Ulises Varsovia (Valparaíso, Chile; 1949)
Cuando vuelva a casa
Cuando vuelva a casa Madre me abrirá la puerta, y quedará frente a mí
como una estatua viviente. ¿Qué le diré a Madre cuando vuelva a casa y me abra la puerta?
Y me besará la frente, y me apretará las manos, y me mirará en los ojos con sus ojos de niebla.
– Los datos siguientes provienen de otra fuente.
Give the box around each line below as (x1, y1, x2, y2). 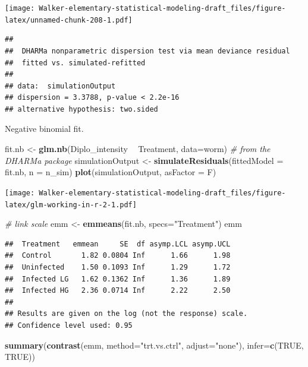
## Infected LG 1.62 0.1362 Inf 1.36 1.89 (5, 274, 231, 283)
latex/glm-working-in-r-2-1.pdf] (5, 200, 137, 209)
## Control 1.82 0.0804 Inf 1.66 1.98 (5, 251, 231, 260)
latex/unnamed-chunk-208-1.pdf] (5, 15, 133, 24)
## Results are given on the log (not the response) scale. (5, 309, 248, 318)
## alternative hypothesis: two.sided (5, 105, 158, 113)
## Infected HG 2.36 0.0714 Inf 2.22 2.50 (5, 286, 231, 295)
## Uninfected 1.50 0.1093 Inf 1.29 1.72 (5, 262, 231, 271)
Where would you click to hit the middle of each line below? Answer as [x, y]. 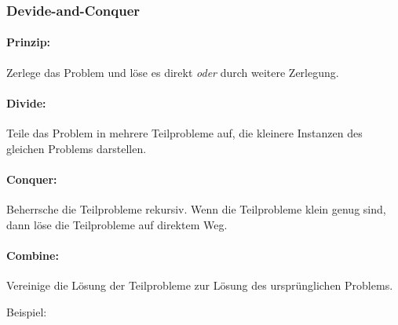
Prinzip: [29, 42]
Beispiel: [27, 311]
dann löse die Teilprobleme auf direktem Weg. [117, 224]
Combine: [33, 255]
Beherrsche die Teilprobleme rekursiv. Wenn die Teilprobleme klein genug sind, [196, 209]
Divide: [26, 102]
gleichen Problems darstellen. [77, 148]
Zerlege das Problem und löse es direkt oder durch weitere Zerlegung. [173, 72]
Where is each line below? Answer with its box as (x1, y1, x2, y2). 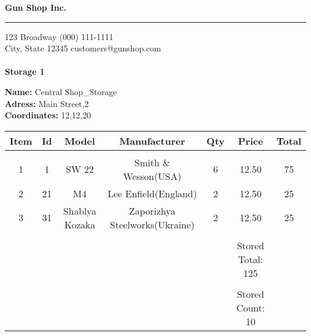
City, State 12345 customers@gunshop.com (5, 42, 161, 54)
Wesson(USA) (123, 169, 182, 183)
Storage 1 (5, 65, 45, 78)
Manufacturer (119, 133, 185, 148)
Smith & (134, 155, 170, 169)
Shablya (63, 203, 96, 218)
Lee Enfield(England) (107, 186, 197, 200)
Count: (236, 300, 265, 314)
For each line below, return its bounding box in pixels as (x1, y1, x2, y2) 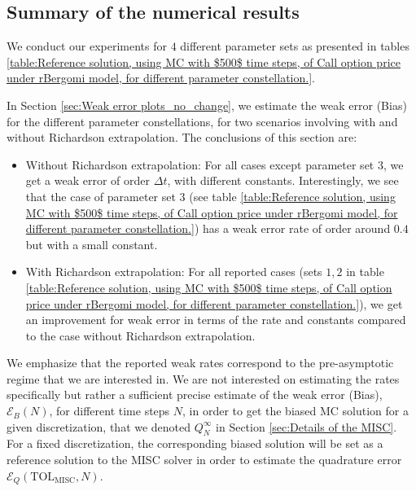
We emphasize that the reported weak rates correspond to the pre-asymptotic (7, 354, 394, 371)
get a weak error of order (25, 172, 151, 189)
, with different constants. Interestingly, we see (167, 172, 399, 189)
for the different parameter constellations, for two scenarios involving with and (7, 112, 398, 129)
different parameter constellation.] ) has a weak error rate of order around (25, 220, 391, 237)
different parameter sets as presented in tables (180, 37, 409, 55)
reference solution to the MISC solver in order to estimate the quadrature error (7, 451, 402, 468)
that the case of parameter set (25, 187, 176, 204)
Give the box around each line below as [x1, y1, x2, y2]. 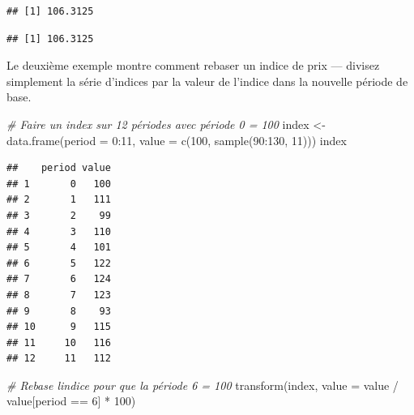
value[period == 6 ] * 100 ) [6, 392, 136, 409]
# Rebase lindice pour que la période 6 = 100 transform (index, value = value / [6, 376, 399, 393]
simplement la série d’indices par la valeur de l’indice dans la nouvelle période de [6, 72, 408, 89]
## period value [6, 162, 111, 174]
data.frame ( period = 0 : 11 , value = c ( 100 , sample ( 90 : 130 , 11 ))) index [6, 131, 347, 148]
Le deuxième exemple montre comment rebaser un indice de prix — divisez [6, 57, 380, 74]

Y tocará mis mejillas, y girará en torno a mí palpando mis ropas, sacudiendo el polvo.
Madre me abrirá la puerta, y en sus labios muertos todas las lenguas terrestres se agolparán, gritando.
¿Pero qué le diré a Madre cuando vuelva a casa y me abra la puerta?
Grosellas
En su congregación monacal de silvestres monjes congregados, la grosella congregacional, arracimada en un gregario haz de verdes gemelos conjurados.
Pesado el ramaje, agobiado por el peso de la grey racimal apretujada en tan breve espacio, hinchándose de sus zumos lácteos, creciendo hacia la madurez carnal.
Plenitud de la ampolla monacal en la roja redondez de hermanos célibes en un arrobo sexual, pletóricos de semen germinal, y obedientes en su celibato.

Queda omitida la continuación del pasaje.